Why is there masking at all? Because apparently there is enough broken infrastructure out there that lets the upgrade header go through and then handles the rest of the connection as a second HTTP request which it then stuffs into the cache. I have no words for this. In any case, the defense against that is basically a strong 32bit random number as masking key. Or you know… use TLS and don't use shitty proxies.

I have struggled to understand the purpose of the WebSocket mask until I encountered the following two resources which summarize it clearly.

From the book High Performance Browser Networking:

The payload of all client-initiated frames is masked using the value specified in the frame header: this prevents malicious scripts executing on the client from performing a cache poisoning attack against intermediaries that may not understand the WebSocket protocol.

Since the WebSocket protocol is not always understood by intermediaries (e.g. transparent proxies), a malicious script can take advantage of it and create traffic that causes cache poisoning in these intermediaries.

But how?

The article Talking to Yourself for Fun and Profit (http://www.adambarth.com/papers/2011/huang-chen-barth-rescorla-jackson.pdf) further explains how a cache poisoning attack works:

  1. The attacker’s Java applet opens a raw socket connection to attacker.com:80 (as before, the attacker can also a SWF to mount a similar attack by hosting an appropriate policy file to authorize this request).
  2. The attacker’s Java applet sends a sequence of bytes over the socket crafted with a forged Host header as follows: GET /script.js HTTP/1.1 Host: target.com
  3. The transparent proxy treats the sequence of bytes as an HTTP request and routes the request based on the original destination IP, that is to the attacker’s server.
  4. The attacker’s server replies with malicious script file with an HTTP Expires header far in the future (to instruct the proxy to cache the response for as long as possible).
  5. Because the proxy caches based on the Host header, the proxy stores the malicious script file in its cache as http://target.com/script.js, not as http://attacker.com/script.js.
  6. In the future, whenever any client requests http://target.com/script.js via the proxy, the proxy will serve the cached copy of the malicious script.

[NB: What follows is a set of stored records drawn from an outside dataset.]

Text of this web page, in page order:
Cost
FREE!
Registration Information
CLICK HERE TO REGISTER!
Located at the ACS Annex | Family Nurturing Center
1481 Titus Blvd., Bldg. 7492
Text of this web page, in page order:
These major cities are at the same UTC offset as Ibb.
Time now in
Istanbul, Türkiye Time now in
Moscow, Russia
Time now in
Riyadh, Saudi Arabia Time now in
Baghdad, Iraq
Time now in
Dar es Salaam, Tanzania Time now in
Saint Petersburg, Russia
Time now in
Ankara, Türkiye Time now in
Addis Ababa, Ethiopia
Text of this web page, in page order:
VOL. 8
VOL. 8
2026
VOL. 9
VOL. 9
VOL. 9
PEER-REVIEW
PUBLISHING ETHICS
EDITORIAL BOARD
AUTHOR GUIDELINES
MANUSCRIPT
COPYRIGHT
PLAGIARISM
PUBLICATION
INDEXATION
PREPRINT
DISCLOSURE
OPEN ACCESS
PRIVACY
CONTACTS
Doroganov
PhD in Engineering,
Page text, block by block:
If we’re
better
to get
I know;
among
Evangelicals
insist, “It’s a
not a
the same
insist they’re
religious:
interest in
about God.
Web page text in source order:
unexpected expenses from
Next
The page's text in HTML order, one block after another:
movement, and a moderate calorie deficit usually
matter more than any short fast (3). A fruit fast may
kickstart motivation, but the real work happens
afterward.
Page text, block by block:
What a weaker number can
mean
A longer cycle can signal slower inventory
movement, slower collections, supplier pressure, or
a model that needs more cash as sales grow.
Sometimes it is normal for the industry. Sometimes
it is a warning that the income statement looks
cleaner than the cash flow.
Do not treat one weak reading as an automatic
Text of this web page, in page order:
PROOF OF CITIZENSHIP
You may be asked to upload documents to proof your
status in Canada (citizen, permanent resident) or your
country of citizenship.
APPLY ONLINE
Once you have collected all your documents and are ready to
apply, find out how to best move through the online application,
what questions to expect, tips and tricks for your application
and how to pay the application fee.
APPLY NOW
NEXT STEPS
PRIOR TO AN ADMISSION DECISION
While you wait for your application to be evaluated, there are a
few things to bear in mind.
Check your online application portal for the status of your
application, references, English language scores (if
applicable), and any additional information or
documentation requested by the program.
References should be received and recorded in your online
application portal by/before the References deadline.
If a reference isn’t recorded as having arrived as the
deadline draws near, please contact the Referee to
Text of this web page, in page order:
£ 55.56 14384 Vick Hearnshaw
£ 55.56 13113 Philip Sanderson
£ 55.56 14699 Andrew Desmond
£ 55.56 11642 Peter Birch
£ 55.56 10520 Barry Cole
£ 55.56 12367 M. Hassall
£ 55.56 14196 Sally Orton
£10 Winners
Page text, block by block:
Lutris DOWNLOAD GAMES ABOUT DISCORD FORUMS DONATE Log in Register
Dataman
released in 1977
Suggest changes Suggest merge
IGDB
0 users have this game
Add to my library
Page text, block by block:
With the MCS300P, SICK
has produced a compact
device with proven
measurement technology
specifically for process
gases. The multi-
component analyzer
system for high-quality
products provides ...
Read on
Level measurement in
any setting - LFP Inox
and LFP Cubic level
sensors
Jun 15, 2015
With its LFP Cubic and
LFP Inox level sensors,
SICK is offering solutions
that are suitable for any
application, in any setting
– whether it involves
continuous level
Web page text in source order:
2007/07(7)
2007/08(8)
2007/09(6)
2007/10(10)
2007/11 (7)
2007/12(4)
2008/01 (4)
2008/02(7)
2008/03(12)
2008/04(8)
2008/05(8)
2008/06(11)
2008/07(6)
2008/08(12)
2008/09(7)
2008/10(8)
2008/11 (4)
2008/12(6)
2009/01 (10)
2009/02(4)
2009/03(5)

enter image description here

The article also further explains how WebSockets come into the picture in a cache-poisoning attack:

Consider an intermediary examining packets exchanged between the browser and the attacker’s server. As above, the client requests WebSockets and the server agrees. At this point, the client can send any traffic it wants on the channel. Unfortunately, the intermediary does not know about WebSockets, so the initial WebSockets handshake just looks like a standard HTTP request/response pair, with the request being terminated, as usual, by an empty line. Thus, the client program can inject new data which looks like an HTTP request and the proxy may treat it as such. So, for instance, he might inject the following sequence of bytes: GET /sensitive-document HTTP/1.1 Host: target.com

When the intermediary examines these bytes, it might conclude that these bytes represent a second HTTP request over the same socket. If the intermediary is a transparent proxy, the intermediary might route the request or cache the response according to the forged Host header.

In the above example, the malicious script took advantage of the WebSocket not being understood by the intermediary and "poisoned" its cache. Next time someone asks for sensitive-document from target.com they will receive the attacker's version of it. Imagine the scale of the attack if that document is for google-analytics.

To conclude, by forcing a mask on the payload, this poisoning won't be possible. The intermediary's cache entry will be different every time.